Ligands for opioid and sigma-receptors improve cardiac electrical stability in rat models of post-infarction cardiosclerosis and stress.

The effects of the extremely selective mu-opioid receptor agonist, [D-Arg2,Lys4]-dermorphin-(1-4)-amide (DALDA), the mu-opioid receptor agonist morphine, the mu/delta agonist D-Ala2, Leu5, Arg6-enkephalin (dalargin), the kappa-opioid receptor agonist spiradoline, and the sigma1-receptor antagonist DuP 734 on ventricular fibrillation threshold (VFT) was investigated in an experimental post-infarction cardiosclerosis model and an immobilization stress-induced model in rats. Both models produced a significant decrease in VFT. The postinfarction cardiosclerosis-induced decrease in VFT was significantly reversed by intravenous administration of dalargin (0.1 mg/kg), DALDA (0.1 mg/kg), or morphine HCl (1.5 mg/kg).

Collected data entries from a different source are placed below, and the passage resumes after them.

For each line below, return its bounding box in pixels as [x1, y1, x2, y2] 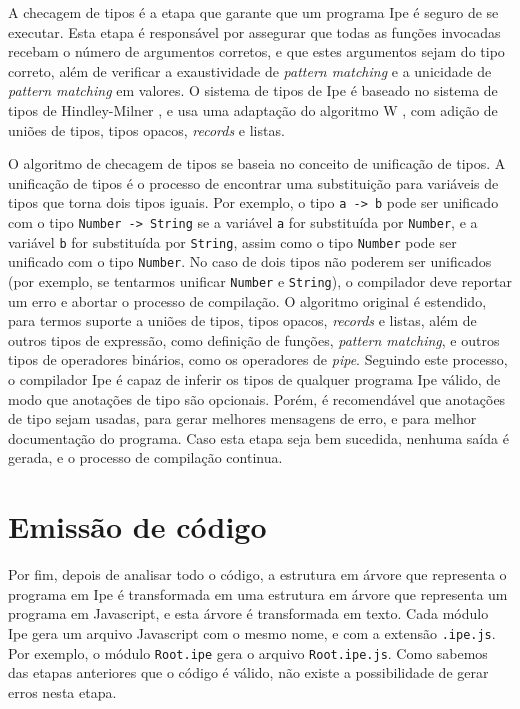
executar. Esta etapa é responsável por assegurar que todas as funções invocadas [8, 21, 501, 42]
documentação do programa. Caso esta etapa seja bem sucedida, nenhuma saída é [8, 427, 509, 448]
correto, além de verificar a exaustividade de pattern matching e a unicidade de [8, 60, 492, 81]
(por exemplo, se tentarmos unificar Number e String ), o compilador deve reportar [8, 270, 513, 291]
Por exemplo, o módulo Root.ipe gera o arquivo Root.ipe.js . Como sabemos [8, 642, 488, 663]
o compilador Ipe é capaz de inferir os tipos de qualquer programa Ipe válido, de [8, 369, 501, 389]
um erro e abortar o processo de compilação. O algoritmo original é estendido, [8, 290, 487, 311]
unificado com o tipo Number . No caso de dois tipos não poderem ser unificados [8, 251, 492, 272]
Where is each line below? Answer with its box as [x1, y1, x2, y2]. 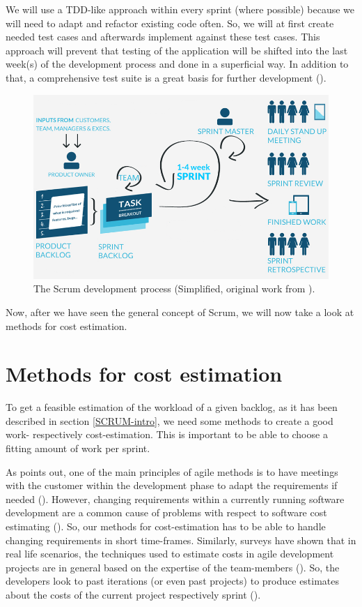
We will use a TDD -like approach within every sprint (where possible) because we [6, 2, 355, 16]
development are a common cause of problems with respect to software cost [6, 505, 327, 520]
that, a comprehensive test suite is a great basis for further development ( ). [6, 70, 326, 84]
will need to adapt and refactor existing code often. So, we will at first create [6, 15, 334, 30]
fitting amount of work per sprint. [6, 441, 150, 456]
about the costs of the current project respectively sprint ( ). [6, 587, 261, 601]
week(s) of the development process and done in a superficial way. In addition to [6, 57, 349, 71]
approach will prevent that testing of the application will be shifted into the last [6, 43, 348, 57]
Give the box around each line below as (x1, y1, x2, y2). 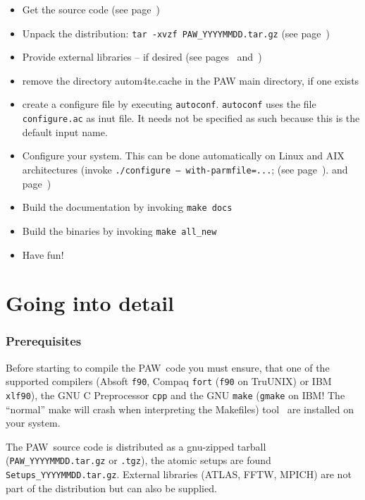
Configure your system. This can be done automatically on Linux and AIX (22, 148, 345, 163)
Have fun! (22, 247, 64, 262)
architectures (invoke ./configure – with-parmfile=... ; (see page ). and (22, 161, 348, 176)
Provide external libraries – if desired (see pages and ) (22, 49, 262, 64)
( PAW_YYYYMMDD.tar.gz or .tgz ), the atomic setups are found (6, 453, 271, 468)
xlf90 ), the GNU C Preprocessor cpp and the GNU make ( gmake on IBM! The (6, 387, 345, 402)
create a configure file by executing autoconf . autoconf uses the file (22, 97, 316, 111)
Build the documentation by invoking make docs (22, 200, 233, 214)
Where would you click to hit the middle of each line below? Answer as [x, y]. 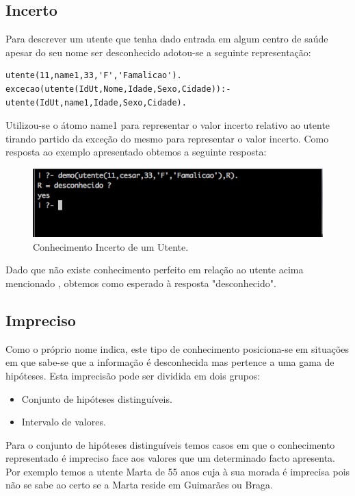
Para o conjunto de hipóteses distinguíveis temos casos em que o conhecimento [170, 444]
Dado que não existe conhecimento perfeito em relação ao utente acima [155, 270]
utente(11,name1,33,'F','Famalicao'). [94, 76]
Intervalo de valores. [64, 422]
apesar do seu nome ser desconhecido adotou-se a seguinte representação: [158, 52]
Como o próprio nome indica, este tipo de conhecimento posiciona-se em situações [177, 348]
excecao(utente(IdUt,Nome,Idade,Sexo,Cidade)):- [118, 89]
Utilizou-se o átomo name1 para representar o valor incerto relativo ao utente [168, 125]
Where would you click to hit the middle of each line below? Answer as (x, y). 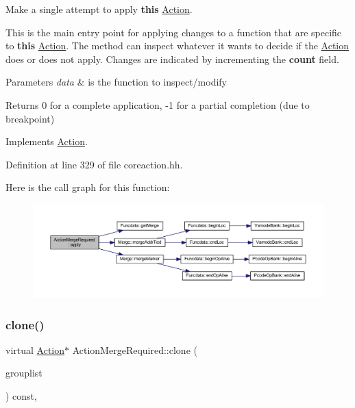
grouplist (24, 373)
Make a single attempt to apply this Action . (99, 9)
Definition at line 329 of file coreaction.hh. (94, 164)
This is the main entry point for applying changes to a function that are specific (174, 32)
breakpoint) (30, 118)
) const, (21, 395)
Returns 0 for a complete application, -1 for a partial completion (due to (158, 104)
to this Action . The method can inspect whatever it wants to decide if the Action (177, 46)
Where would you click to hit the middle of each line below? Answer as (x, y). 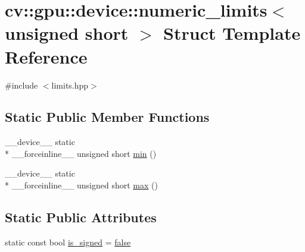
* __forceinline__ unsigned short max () (81, 185)
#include (21, 85)
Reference (46, 56)
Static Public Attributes (81, 217)
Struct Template (232, 33)
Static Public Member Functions (107, 117)
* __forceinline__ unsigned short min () (81, 153)
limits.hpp (70, 85)
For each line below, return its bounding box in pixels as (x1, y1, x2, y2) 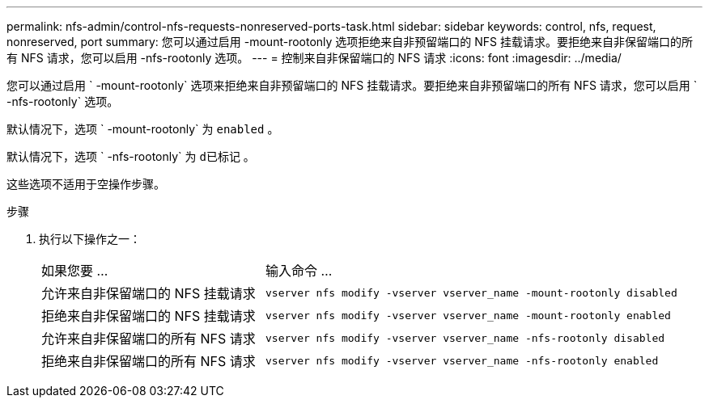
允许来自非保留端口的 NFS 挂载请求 (41, 285, 256, 301)
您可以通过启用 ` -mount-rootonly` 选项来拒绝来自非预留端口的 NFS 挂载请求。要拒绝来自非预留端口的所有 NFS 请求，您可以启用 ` (6, 78, 698, 92)
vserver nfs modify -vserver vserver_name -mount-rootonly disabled (265, 286, 677, 299)
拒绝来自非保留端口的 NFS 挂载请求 (41, 308, 256, 324)
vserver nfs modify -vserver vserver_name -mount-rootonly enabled (265, 309, 671, 322)
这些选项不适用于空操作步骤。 (6, 177, 165, 191)
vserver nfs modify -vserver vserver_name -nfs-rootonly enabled (265, 354, 659, 367)
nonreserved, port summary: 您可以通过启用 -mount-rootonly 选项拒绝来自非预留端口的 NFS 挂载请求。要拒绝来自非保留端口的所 (6, 35, 694, 48)
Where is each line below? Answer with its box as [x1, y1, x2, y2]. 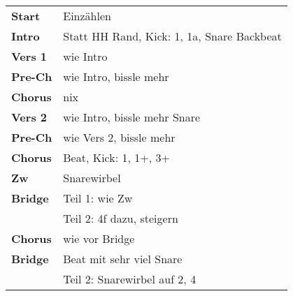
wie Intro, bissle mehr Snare [63, 109, 201, 125]
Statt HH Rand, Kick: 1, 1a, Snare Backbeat [63, 28, 282, 44]
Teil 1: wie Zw [63, 190, 133, 206]
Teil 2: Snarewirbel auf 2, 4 [63, 271, 196, 287]
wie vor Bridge [63, 230, 135, 246]
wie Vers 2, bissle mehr [63, 129, 176, 145]
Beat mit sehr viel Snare [63, 251, 183, 267]
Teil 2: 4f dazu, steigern [63, 210, 178, 226]
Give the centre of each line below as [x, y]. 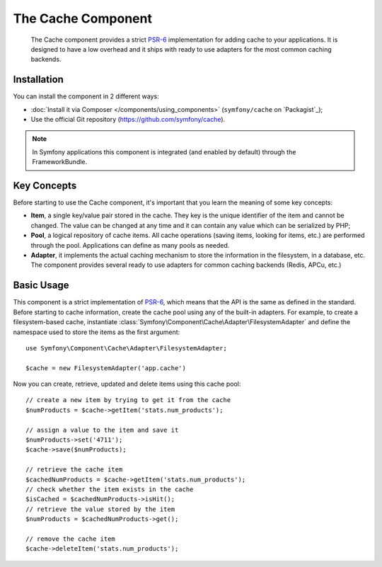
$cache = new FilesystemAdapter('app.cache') [106, 368]
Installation [38, 80]
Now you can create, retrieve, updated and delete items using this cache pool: [127, 384]
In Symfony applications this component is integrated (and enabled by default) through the [164, 151]
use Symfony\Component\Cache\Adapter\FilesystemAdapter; [127, 348]
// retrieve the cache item [74, 470]
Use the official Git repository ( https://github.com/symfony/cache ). [128, 120]
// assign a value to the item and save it [102, 430]
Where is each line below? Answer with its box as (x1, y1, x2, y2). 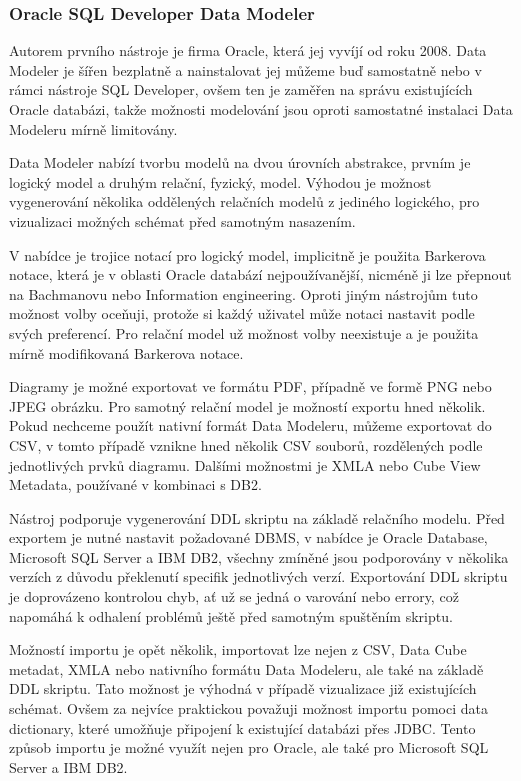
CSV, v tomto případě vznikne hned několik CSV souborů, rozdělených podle (9, 434, 483, 455)
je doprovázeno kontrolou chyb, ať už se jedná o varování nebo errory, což (9, 586, 459, 607)
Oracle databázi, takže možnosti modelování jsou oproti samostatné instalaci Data (9, 99, 513, 119)
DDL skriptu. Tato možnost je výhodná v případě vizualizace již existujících (9, 678, 477, 699)
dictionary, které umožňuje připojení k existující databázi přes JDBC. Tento (9, 717, 476, 738)
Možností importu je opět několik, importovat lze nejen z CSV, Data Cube (9, 639, 467, 660)
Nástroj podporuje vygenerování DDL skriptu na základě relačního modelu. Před (9, 507, 505, 528)
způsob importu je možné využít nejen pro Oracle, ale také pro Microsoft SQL (9, 737, 489, 758)
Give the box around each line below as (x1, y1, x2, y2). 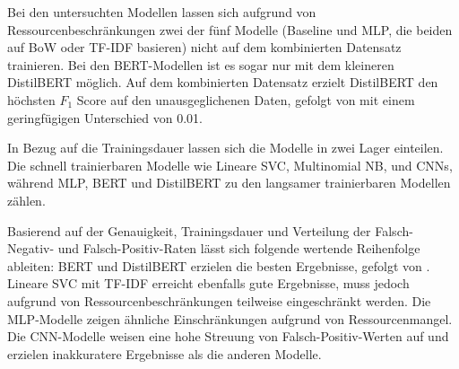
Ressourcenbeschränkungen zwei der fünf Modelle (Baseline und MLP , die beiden (7, 20, 453, 39)
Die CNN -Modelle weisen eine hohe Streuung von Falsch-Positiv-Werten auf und (7, 327, 449, 346)
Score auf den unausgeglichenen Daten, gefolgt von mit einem (76, 90, 415, 109)
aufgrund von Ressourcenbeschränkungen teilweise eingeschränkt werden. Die (7, 291, 431, 310)
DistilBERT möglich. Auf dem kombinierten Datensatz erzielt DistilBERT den (7, 73, 438, 92)
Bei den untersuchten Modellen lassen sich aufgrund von (7, 3, 316, 21)
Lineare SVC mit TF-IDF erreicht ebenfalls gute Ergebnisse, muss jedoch (7, 274, 410, 293)
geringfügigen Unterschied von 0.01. (7, 108, 203, 127)
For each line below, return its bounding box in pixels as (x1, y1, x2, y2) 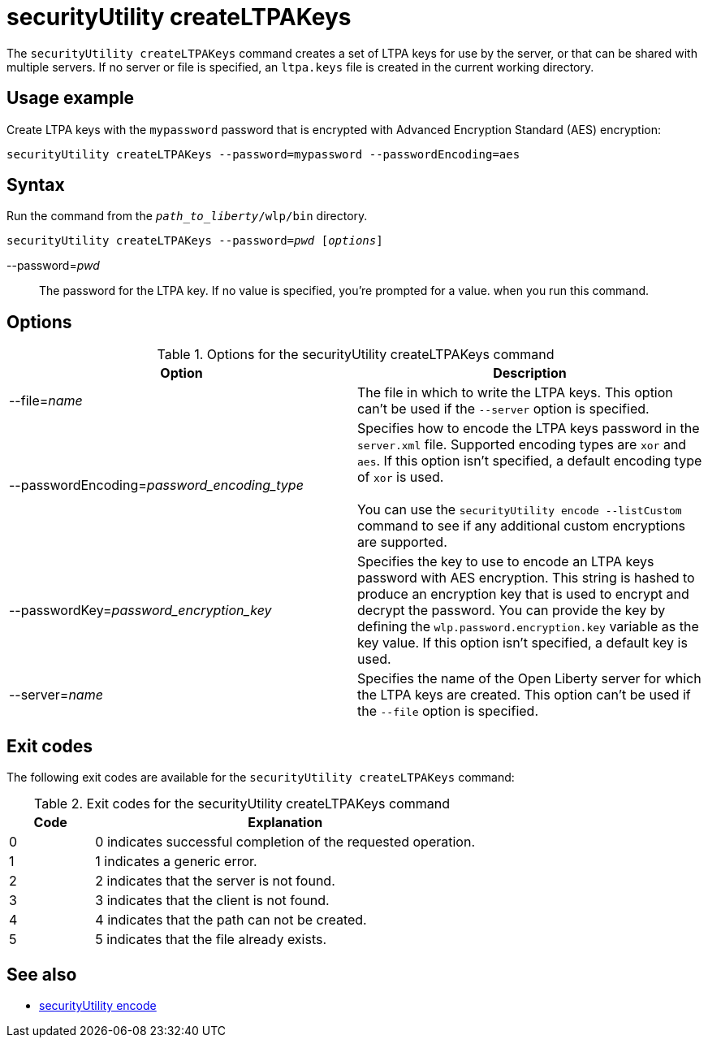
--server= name (9, 687, 103, 704)
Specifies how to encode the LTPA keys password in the (357, 420, 700, 437)
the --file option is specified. (357, 703, 538, 720)
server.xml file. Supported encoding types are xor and (357, 436, 687, 453)
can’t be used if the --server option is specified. (357, 401, 650, 418)
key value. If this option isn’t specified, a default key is (357, 635, 688, 652)
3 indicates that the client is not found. (95, 892, 330, 909)
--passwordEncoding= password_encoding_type (9, 477, 304, 494)
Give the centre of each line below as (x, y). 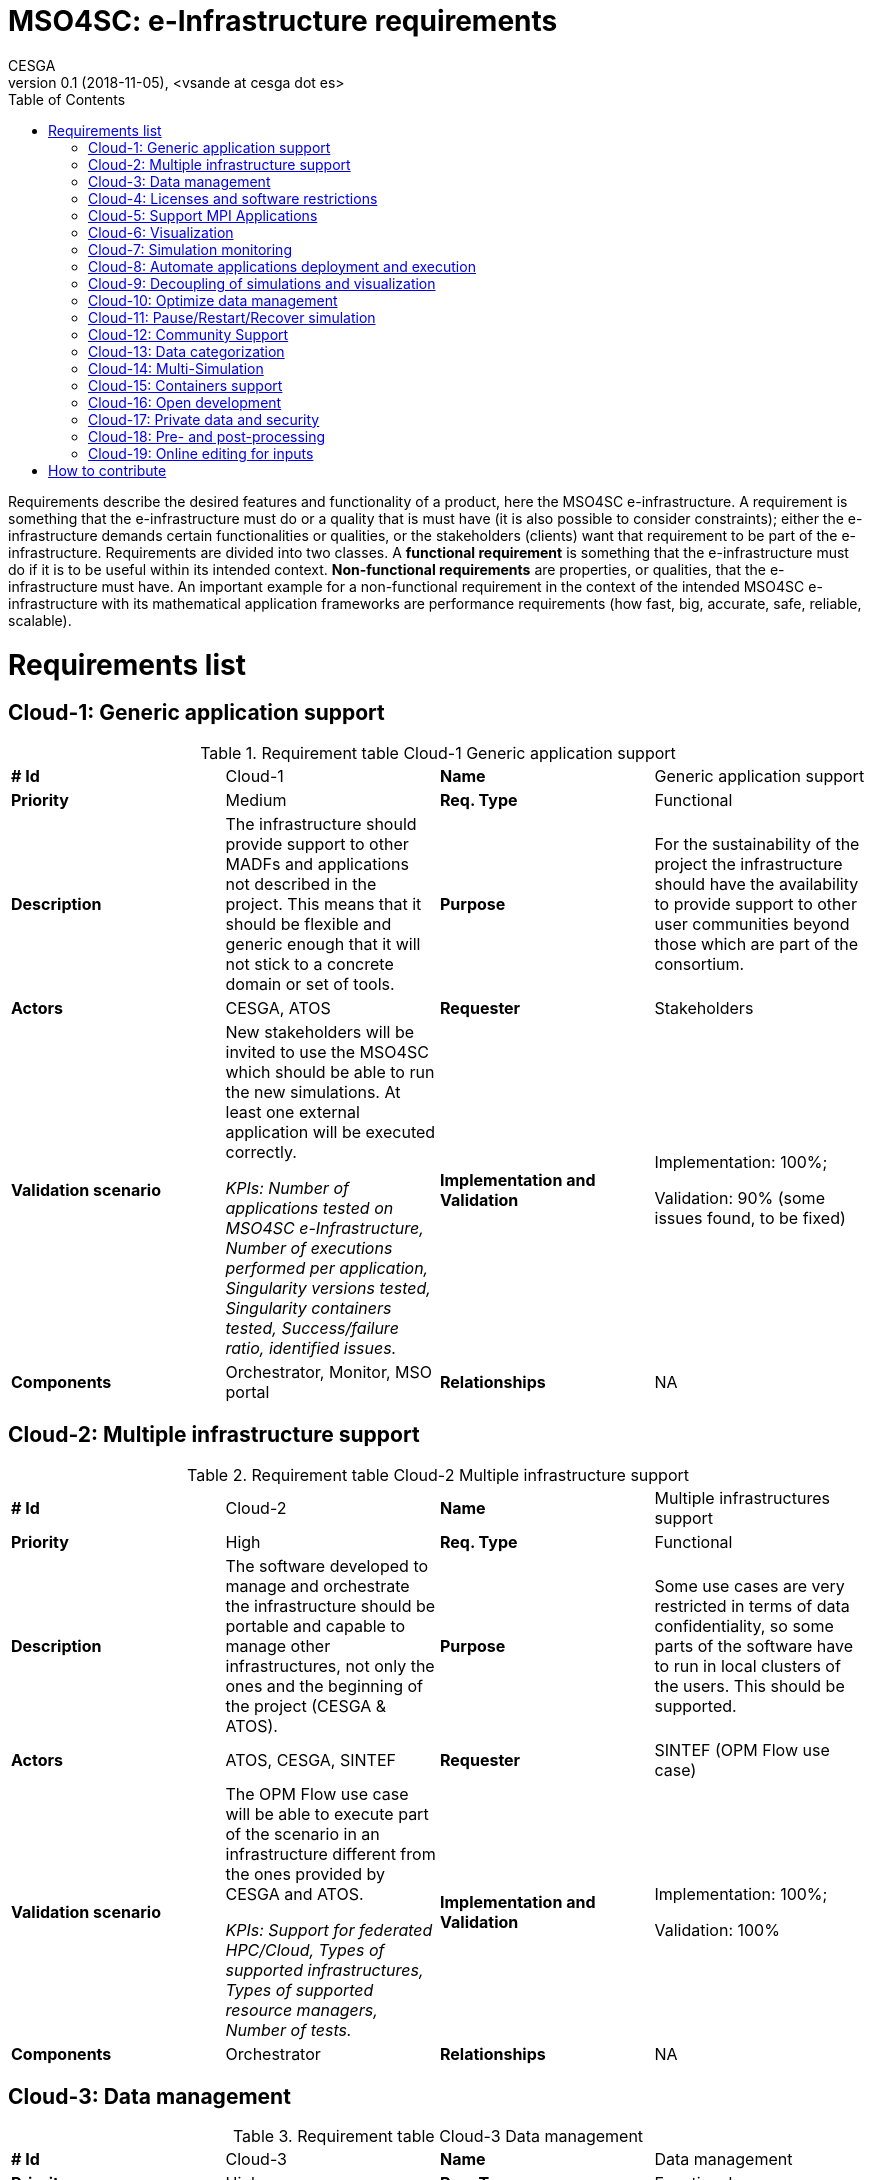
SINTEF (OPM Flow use (742, 1749)
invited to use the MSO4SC (327, 1051)
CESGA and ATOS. (294, 1893)
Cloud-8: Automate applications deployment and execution (282, 266)
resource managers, (301, 2009)
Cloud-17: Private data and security (204, 419)
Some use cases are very (749, 1585)
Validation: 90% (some (739, 1197)
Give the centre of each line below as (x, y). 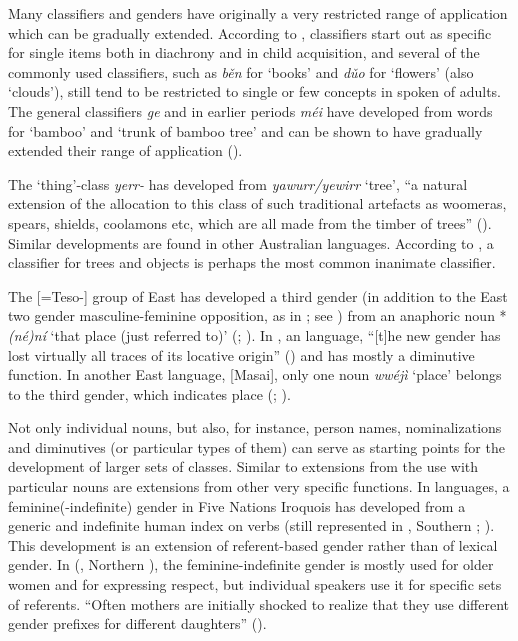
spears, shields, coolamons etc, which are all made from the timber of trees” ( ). (250, 222)
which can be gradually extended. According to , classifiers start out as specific (250, 32)
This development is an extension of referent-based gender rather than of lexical (253, 544)
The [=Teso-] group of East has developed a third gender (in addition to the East (258, 295)
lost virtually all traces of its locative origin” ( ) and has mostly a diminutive (241, 354)
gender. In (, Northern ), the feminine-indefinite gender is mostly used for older (251, 564)
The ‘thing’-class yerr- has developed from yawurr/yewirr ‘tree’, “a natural (238, 183)
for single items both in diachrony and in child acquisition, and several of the (244, 52)

Pretreatment with naloxone (0.2 mg/kg) completely eliminated the increase in cardiac electrical stability produced by DALDA. Both spiradoline (8 mg/kg, i.p.) and DuP 734 (1 mg/kg, i.p.) produced a significant increase in VFT in rats with post-infarction cardiosclerosis. This effect of spiradoline was blocked by nor-binaltorphimine. The immobilization stress-induced decrease in VFT was significantly reversed by administration of either DALDA, spiradoline or DuP 734. In conclusion, activation of either mu- or kappa1-opioid receptors or blockade of sigma1-receptors reversed the decrease in VFT in both cardiac compromised models. Since DALDA and dalargin essentially do not cross blood brain barriers, their effects on VFT may be mediated through peripheral mu-opioid receptors.